Ça, c’est le premier point.

2. Le deuxième, c’est justement l’évidence de mémoires contrastées, et de mémoires brutes, qui existent encore : celle des témoins oculaires, et des acteurs de cette histoire

Raison de plus pour se rappeler qu’il s’agit d’une histoire aussi ancienne qu’immédiate. Je signale par exemple, l’incorrection ,à mon avis, de l’avis exprimé dans Le Monde par un historien
réputé, qui s’en est allé déclarer que l’histoire de la traite et de l’esclavage, vieille de cinq siècles, ne nous concernait plus - en qualité d’affect-. Elle ne concerne plus, peut-être, les historiens blancs qui s’intéressent à l’histoire de l’hexagone : même si je ne suis même pas d’accord avec cette affirmation, car non seulement la culture hexagonale est elle-même, évidemment, sans le savoir ou sans vouloir le savoir, imprégnée de culture coloniale qui commence d’ailleurs à
être étudiée en tant que telle [3] ; mais en sus la culture coloniale de l’hexagone concerne très directement et consciemment beaucoup de Français qui sont loin d’être tous d’origine immigrée récente..

Le fait est qu’en France, la mémoire de la colonisation est très complexe. Pour un certain nombre d’historiens, comme Marc Ferro, ou Pierre Nora, qui ont à des époques différentes enseigné l’histoire
au lycée d’Oran à l’époque coloniale (Pierre Nora en a rapporté en son temps un beau livre, intitulé Les Français d’Algérie [4]), ou moi-même, qui ai décidée donc à 25 ans, à la suite de mon passage dans cette même ville, de renoncer à une thèse sur le Moyen Âge pour privilégier un travail sur l‘histoire de l’Afrique, il est évident que nous avons eu, d’une
certaine façon, la chance de pouvoir travailler avec des souvenirs de visu, c’est à dire une part de vécu. Ce vécu vaut ce qu’il vaut, il doit être confronté et naturellement corrigé et amendé par les recherches historiques proprement dites, mais c’est une forme de document comme un autre, à soumettre comme les autres à une analyse critique forte. Je reprends l’exemple donné précédemment de l’histoire de Vichy : j’ai vécu une enfance clandestine, et, croyez-moi, cela s’imprime très fort et
pour la vie : compte tenu de ces souvenirs de fer, j’ai parfois été en désaccord avec la façon dont les meilleurs historiens, nés après cette période, en ont écrit l’histoire : qui a raison, qui a tort, entre deux historiens s’entend, entre le vécu et le regard froid ? C’est ma foi bien difficile à départager...

Car le cas n’est pas le même pour les jeunes qui n’ont pas vécu cette histoire - je reviens ici à la colonisation -, mais qui l‘ont entendu raconter, ou du moins en ont compris ou entendu des bribes transmises par leurs parents ou leurs grands parents, et aujourd’hui par des hommes politiques de tout bord.
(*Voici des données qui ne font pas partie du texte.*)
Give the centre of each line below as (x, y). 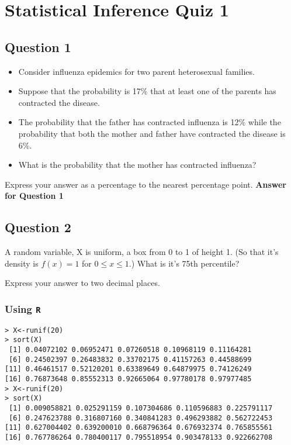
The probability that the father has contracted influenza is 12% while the (150, 122)
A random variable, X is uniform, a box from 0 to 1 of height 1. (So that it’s (142, 252)
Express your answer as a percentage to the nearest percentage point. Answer (145, 184)
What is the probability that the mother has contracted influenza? (137, 165)
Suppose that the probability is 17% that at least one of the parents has (147, 91)
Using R (23, 308)
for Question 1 (34, 196)
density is (22, 263)
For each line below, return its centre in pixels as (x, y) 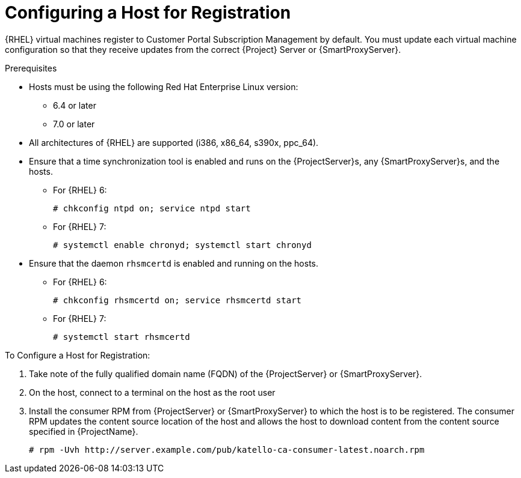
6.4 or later (75, 105)
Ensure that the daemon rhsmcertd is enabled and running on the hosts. (174, 263)
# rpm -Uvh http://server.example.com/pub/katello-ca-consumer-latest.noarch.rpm (227, 449)
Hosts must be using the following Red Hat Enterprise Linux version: (164, 86)
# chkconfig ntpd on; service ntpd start (152, 208)
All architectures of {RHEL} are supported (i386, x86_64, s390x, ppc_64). (174, 142)
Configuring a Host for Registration (148, 13)
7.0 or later (74, 124)
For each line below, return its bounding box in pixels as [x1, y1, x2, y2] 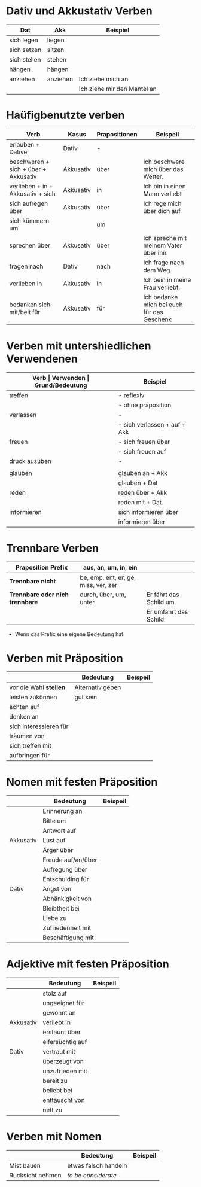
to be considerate [67, 1171, 117, 1179]
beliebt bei [42, 1086, 73, 1094]
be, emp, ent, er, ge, [80, 573, 136, 582]
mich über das [143, 165, 184, 173]
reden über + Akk [118, 488, 167, 497]
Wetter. [143, 172, 164, 181]
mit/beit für [9, 308, 41, 316]
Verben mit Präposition [6, 651, 124, 665]
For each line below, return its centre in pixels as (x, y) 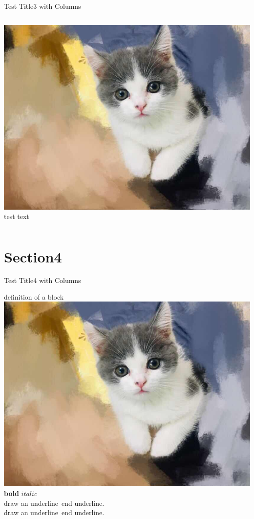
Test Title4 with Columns (42, 280)
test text (17, 216)
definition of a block (34, 296)
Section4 (33, 257)
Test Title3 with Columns (42, 6)
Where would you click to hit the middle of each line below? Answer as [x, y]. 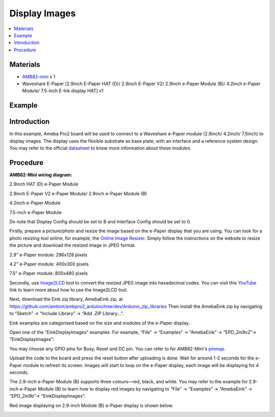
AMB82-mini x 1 [39, 76]
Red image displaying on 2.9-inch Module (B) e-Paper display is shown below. [91, 405]
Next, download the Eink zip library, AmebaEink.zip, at [66, 299]
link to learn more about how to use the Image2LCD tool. [69, 290]
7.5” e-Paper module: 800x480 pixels [49, 273]
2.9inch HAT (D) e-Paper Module [44, 184]
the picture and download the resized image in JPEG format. [73, 245]
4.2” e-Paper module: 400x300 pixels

Là, le vécu a disparu, Michèle Riot-Sarcey en a déjà dit un mot ce matin ; on a une mémoire doublement, ou triplement reconstruite : d’abord par la transmission des récits, et ensuite par la façon dont ces récits sont entendus. C’est une mémoire à la fois manipulée et manipulable. Cela reste aussi bien sûr, aussi, une source exploitable par les historiens, avec toutes les prudences d’usage sur la façon d’exercer l’esprit critique sur les documents, quels qu’ils soient, qui sont à notre disposition.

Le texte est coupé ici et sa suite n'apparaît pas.